A Viterbi decoder that periodically scores paths with a fine-tuned language model selects transmissions that are both channel-consistent and linguistically coherent.

A machine-rendered reading of the paper's core claim, the machinery that carries it, and where it could break.

The paper shows that conventional bit-level Viterbi decoding can be improved for text by keeping multiple candidate paths alive and scoring them with a ByT5 model that has been fine-tuned on clean text. At selected steps the decoder multiplies the usual channel likelihoods by the language-model probability that the path forms a plausible sentence, then prunes to the highest joint-score survivor. On AWGN channels with rate-1/2 convolutional codes of constraint length 3 this produces about 1.5 dB extra coding gain in block error rate and more than 50 percent higher semantic similarity between sent and decoded text. The gain arises because natural language statistics remain strong enough to correct residual bit errors that pure channel metrics cannot resolve. The same joint-likelihood idea is stated to apply to any structured source whose statistics can be captured by a suitable model.

Core claim

The LLM-Viterbi decoder integrates LLM priors into the Viterbi decoding for text transmission over AWGN channels. It maintains multiple candidate paths during the Viterbi decoding and periodically evaluates path reliabilities using a fine-tuned Byte-level T5 (ByT5) language model. By combining channel reliability metrics with semantic probability from the LLM, it outputs the path that maximizes the joint likelihood of channel observations and linguistic coherence.

What carries the argument

The LLM-Viterbi decoder, which augments the standard branch metric with periodic semantic probabilities supplied by a fine-tuned ByT5 model so that surviving paths are ranked by the product of channel likelihood and linguistic coherence.

If this is right

  • The method yields measurable BLER improvement and semantic similarity gain for short-constraint-length convolutional codes.
  • The decoder requires no change to the transmitted code or the encoder.
  • The joint-likelihood framework extends in principle to any data source whose statistics can be modeled by a suitable generative model.
  • Performance gains are reported for both error-rate and semantic-fidelity metrics on the same transmissions.
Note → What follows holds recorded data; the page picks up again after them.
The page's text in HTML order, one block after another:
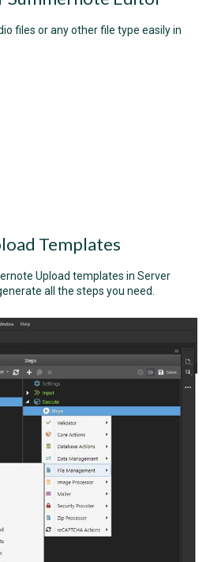
files or any other file type easily in
Templates
Upload templates in Server
all the steps you need.
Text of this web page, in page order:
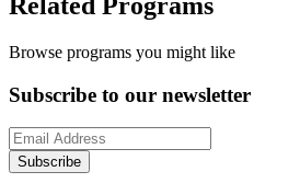
Browse programs you might like
Subscribe to our newsletter
Subscribe
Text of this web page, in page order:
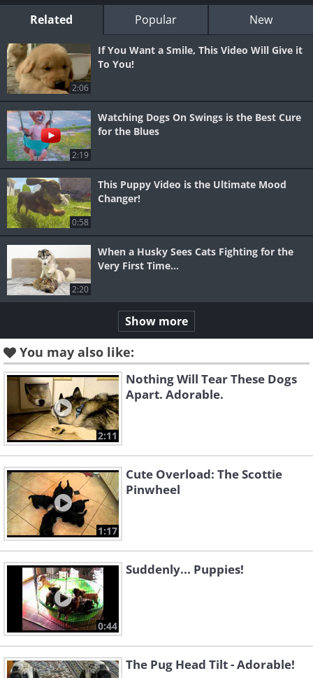
Related Popular New
2:06
If You Want a Smile, This Video Will Give it
To You!
2:19
Watching Dogs On Swings is the Best Cure
for the Blues
0:58
This Puppy Video is the Ultimate Mood
Changer!
2:20
When a Husky Sees Cats Fighting for the
Very First Time...
Show more
You may also like:
2:11
Nothing Will Tear These Dogs
Apart. Adorable.
1:17
Cute Overload: The Scottie
Pinwheel
0:44
Suddenly... Puppies!
The Pug Head Tilt - Adorable!

Where Pith is reading between the lines

These are editorial extensions of the paper, not claims the author makes directly.

  • The approach could reduce required transmit power for a target semantic quality in bandwidth-limited text links.
  • Similar periodic semantic scoring might be added to other soft-output decoders such as BCJR or list decoding.
  • The technique suggests a general pattern for hybrid classical-AI receivers whenever the source has strong internal structure that survives partial corruption.

Load-bearing premise

The fine-tuned ByT5 language model can reliably assign higher probability to the correct linguistic sequence than to erroneous alternatives even when those sequences still contain some residual bit errors.

What would settle it

Running the same convolutional code and AWGN channel on a held-out text corpus where the LLM-Viterbi decoder shows equal or higher block error rate than ordinary Viterbi.

Figures

Figures reproduced from arXiv: 2604.19035 by Branka Vucetic, Chentao Yue, Jiafu Hao, Yonghui Li, Zhengtong Li.

Figure 1
Figure 1. Figure 1: The trellis and encoder of (1, 7oct/5oct) character-level tokenization where each ti corresponds to a single character, enabling compatibility with the ByT5 lan￾guage model (see Section III-E). Each character is represented using 8-bit ASCII encoding to form the binary sequence u = (u1, u2, . . . , uL) of length L = 8LT . Note that any other symbol-wise source coding schemes are applicable. Then, u is enco… view at source ↗
Figure 3
Figure 3. Figure 3: Prefix-based periodic pruning with N = 5. Paths with the same prefix are grouped and evaluated together at positions j = 5, 10. 1) Periodic Evaluation: Instead of evaluating paths after every character, we perform LLM-based pruning periodically every N characters. Specifically, when the decoder reaches character position j = k·N for k = 1, 2, 3, . . ., we trigger LLM evaluation. Between evaluation points, … view at source ↗
Figure 4
Figure 4. Figure 4: Performance comparison and semantic similarity for [PITH_FULL_IMAGE:figures/full_fig_p005_4.png] view at source ↗
Figure 5
Figure 5. Figure 5: Performance comparison and semantic similarity for [PITH_FULL_IMAGE:figures/full_fig_p005_5.png] view at source ↗
read the original abstract

Traditional wireless communications rely solely on bit-level channel coding for error correction, without exploiting the inherent linguistic structure of the data source. This paper proposes a large language model (LLM) Viterbi decoder that integrates LLM priors into the Viterbi decoding for text transmission over AWGN channels. The proposed decoder maintains multiple candidate paths during the Viterbi decoding and periodically evaluates path reliabilities using a fine-tuned Byte-level T5 (ByT5) language model. By combining channel reliability metrics with semantic probability from the LLM, it outputs the path that maximizes the joint likelihood of channel observations and linguistic coherence. Simulations show that our decoder achieves significant performance gains over conventional Viterbi decoding in terms of both block error rate (BLER) and semantic similarity. For convolutional codes with constraint length 3, it achieves approximately 1.5 dB more coding gain in BLER, with over 50% improvements in semantic similarity. The framework can extend to other structured data sources beyond text.

Editorial analysis

A structured set of objections, weighed in public.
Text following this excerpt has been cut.